Download or read book The Wrecking of the Eighteenth Amendment written by Ernest B. Gordon and published by . This book was released on 1943 with total page 320 pages. Available in PDF, EPUB and Kindle. Book excerpt: The first two years of National Prohibition, together with the preceding two of near-Prohibition, vindicated it as the ideal method of treating social alcoholism. It was as when a door opens from a dark room and then closes. It has at least revealed the difference between darkness and light. - Introduction.

Book Wrecking of the Eighteenth Amendment

Download or read book Wrecking of the Eighteenth Amendment written by Ernest B. Gordon and published by . This book was released on 1943 with total page pages. Available in PDF, EPUB and Kindle. Book excerpt:

Book Shaping the Eighteenth Amendment

    Book Details:
  • Author : Richard F. Hamm
  • Publisher : Univ of North Carolina Press
  • Release : 2000-11-09
  • ISBN : 0807861871
  • Pages : 352 pages

Download or read book Shaping the Eighteenth Amendment written by Richard F. Hamm and published by Univ of North Carolina Press.
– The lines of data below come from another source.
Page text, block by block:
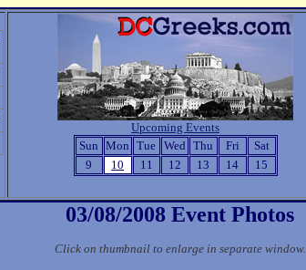
Upcoming Events
Sun Mon Tue Wed Thu Fri
Sat
9
10 11 12 13 14 15
03/08/2008 Event Photos
Click on thumbnail to enlarge in separate window.
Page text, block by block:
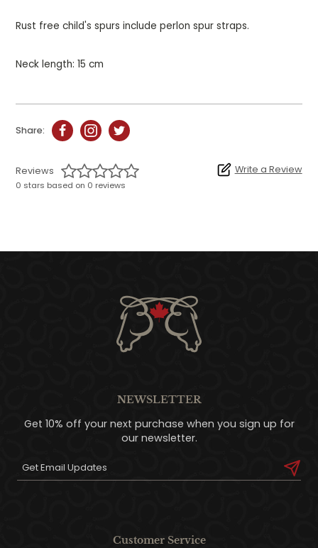
Rust free child's spurs include perlon spur straps.
Neck length: 15 cm
Share:
Reviews
0 stars based on 0 reviews
Write a Review
NEWSLETTER
Get 10% off your next purchase when you sign up for
our newsletter.
Customer Service
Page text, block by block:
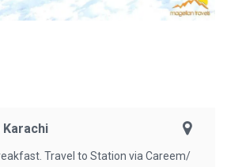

This book was released on 2000-11-09 with total page 352 pages. Available in PDF, EPUB and Kindle. Book excerpt: Richard Hamm examines prohibitionists' struggle for reform from the late nineteenth century to their great victory in securing passage of the Eighteenth Amendment. Because the prohibition movement was a quintessential reform effort, Hamm uses it as a case study to advance a general theory about the interaction between reformers and the state during the Gilded Age and Progressive Era. Most scholarship on prohibition focuses on its social context, but Hamm explores how the regulation of commerce and the federal tax structure molded the drys' crusade. Federalism gave the drys a restricted setting--individual states--as a proving ground for their proposals. But federal policies precipitated a series of crises in the states that the drys strove to overcome. According to Hamm, interaction with the federal government system helped to reshape prohibitionists' legal culture--that is, their ideas about what law was and how it could be used. Originally published in 1995. A UNC Press Enduring Edition -- UNC Press Enduring Editions use the latest in digital technology to make available again books from our distinguished backlist that were previously out of print. These editions are published unaltered from the original, and are presented in affordable paperback formats, bringing readers both historical and cultural value.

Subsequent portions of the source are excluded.